Innanzitutto c’è un equivoco di fondo da chiarire: non si riscrivono solo i testi che non funzionano. Anche un romanzo riuscito può essere riscritto, perché no? Per provare a esplorare la storia da un’angolazione diversa, per allungarla magari, farla diventare più seria, più spiritosa, più esplicita… Le ragioni possono essere le più svariate.
Nella mia esperienza, riscrivere è come sbirciare sotto la storia originaria, per scoprire che cosa nasconde. Un personaggio può avere un vissuto molto più interessante e ricco di conseguenze narrative di quanto sembri. Qualcosa nel suo passato può non solo aiutarci a definirlo meglio, ma portare avanti la storia, spingerla in una direzione leggermente diversa.
Un luogo può essere più ricco di dettagli di quelli che sono arrivati sulla pagina. Dettagli che è importante menzionare, perché conferiscono un’atmosfera del tutto nuova alla storia, aggiungendovi significato. Frasi che completano le conversazioni, gesti che chiariscono le emozioni del momento, oggetti che reclamano un posto sulla scena…

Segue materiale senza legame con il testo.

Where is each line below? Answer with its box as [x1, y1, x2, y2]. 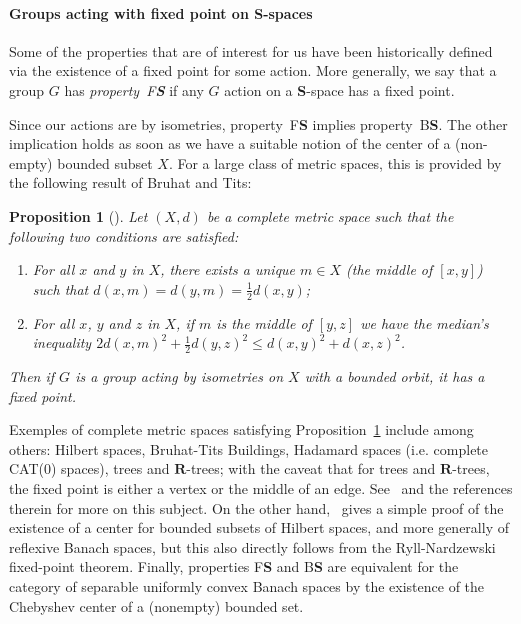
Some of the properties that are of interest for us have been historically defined [9, 40, 493, 61]
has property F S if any [64, 79, 204, 100]
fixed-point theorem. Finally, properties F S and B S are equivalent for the [9, 556, 459, 577]
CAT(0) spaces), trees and [9, 458, 170, 479]
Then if [9, 365, 55, 386]
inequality [32, 332, 92, 353]
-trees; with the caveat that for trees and [186, 458, 436, 479]
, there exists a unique [160, 259, 296, 280]
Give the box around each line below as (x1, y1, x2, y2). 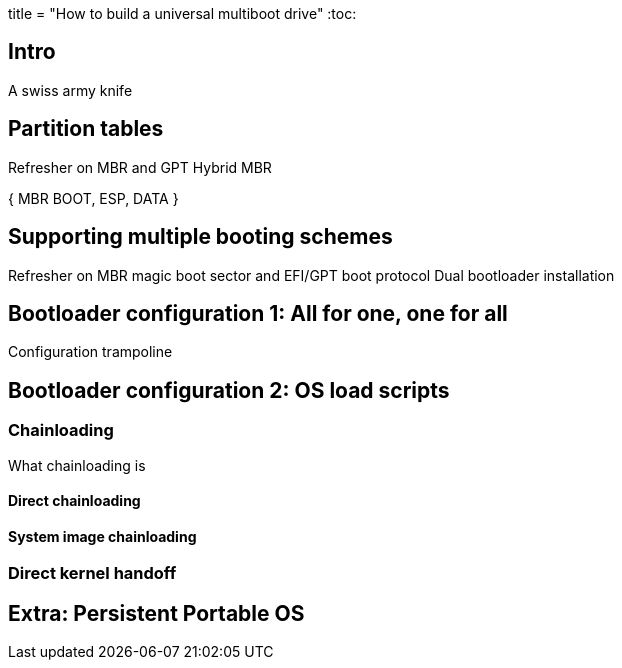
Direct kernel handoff (8, 563, 177, 584)
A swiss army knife (8, 81, 133, 99)
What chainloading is (8, 456, 146, 474)
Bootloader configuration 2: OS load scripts (8, 377, 450, 403)
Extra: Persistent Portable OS (8, 600, 305, 626)
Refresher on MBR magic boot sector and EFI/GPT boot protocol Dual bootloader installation (8, 266, 615, 284)
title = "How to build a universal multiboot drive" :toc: (8, 5, 357, 22)
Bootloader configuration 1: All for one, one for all (8, 300, 508, 326)

Ma è sul piano strutturale che la riscrittura riserva le sorprese più emozionanti. Scoprire che fra due personaggi esiste un legame più intimo e intenso di quel che credevamo alla prima stesura, scoprire che qualcun altro al contrario è più utile da morto che da vivo, o non è utile affatto.

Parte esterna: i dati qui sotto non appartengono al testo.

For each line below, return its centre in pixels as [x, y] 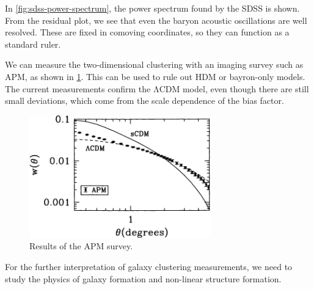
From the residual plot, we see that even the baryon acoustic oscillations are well [156, 20]
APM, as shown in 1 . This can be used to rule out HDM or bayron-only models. [155, 76]
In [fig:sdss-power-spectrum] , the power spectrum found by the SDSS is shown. [152, 8]
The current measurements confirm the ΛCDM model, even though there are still [157, 88]
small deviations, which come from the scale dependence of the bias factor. [144, 101]
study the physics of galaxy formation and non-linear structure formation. [143, 278]
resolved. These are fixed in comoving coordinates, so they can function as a [147, 32]
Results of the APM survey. [81, 246]
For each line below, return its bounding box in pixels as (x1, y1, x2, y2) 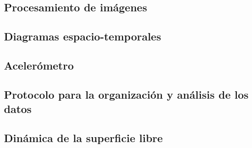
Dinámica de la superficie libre (4, 130, 163, 145)
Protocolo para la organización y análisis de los (4, 86, 249, 102)
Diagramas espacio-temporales (4, 29, 161, 44)
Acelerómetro (4, 57, 74, 73)
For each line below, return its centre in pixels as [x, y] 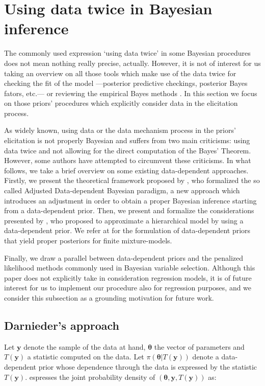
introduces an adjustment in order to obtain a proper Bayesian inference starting [130, 200]
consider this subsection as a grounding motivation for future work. [109, 297]
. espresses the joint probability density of [90, 377]
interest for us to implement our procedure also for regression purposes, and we [128, 288]
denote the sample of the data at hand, [85, 346]
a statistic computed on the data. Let [86, 357]
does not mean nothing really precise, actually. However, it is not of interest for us [132, 63]
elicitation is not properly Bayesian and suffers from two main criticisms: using [127, 140]
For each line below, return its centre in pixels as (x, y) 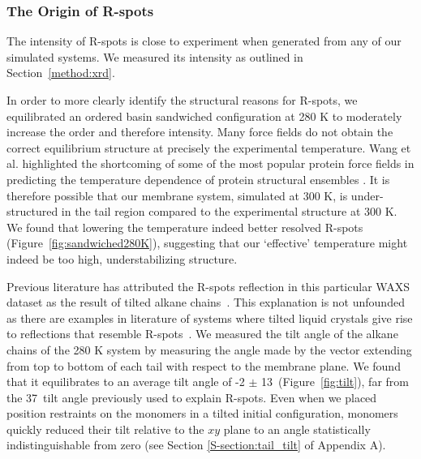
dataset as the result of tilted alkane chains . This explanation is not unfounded (206, 302)
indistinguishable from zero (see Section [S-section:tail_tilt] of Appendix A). (196, 445)
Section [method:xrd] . (61, 73)
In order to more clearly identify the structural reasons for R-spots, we (182, 100)
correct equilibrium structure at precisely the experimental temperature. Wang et (209, 147)
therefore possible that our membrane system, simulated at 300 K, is (177, 195)
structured (32, 211)
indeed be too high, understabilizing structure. (122, 258)

E poi quel momento particolarmente magico in cui ti accorgi di aver sempre girato intorno a quel che ti stava a cuore davvero, per paura di non saperlo raccontare, di averlo relegato in un angolo, in una trama secondaria, e aprire la porta di quella storia, concederle più spazio e lasciare che si prenda – finalmente – l’importanza che meritava e che aveva sempre avuto.
La riscrittura è sfuggente e delicata, come le idee, che nel momento in cui si impongono spazzano via le tracce che si sono lasciate alle spalle, come un personaggio in fuga sulla neve. Ma soprattutto la riscrittura è azzardata, e ha qualcosa di rivoluzionario e di ribelle.
Di tutti i cambiamenti portati dal digitale, questo secondo me è quello destinato a lasciare le conseguenze più durature: la possibilità di intervenire sui testi in modo quasi immediato, privandoli della immobilità a cui ci aveva abituati il cartaceo. Il digitale ci ha riportati alla magia della narrazione orale, con la sua immediatezza, la sua padronanza assoluta sul racconto e la sua capacità di trasformare le storie ogni volta, raccontandole, consegnandole all’istante in cui le parole si fanno storia.
Quell’istante in può succedere davvero di tutto.
Riscrittura come riscoperta di una storia, di un personaggio e di noi stessi in fondo, sottoposti al mutamento costante del divenire.
Questo manuale mi piace sempre di più!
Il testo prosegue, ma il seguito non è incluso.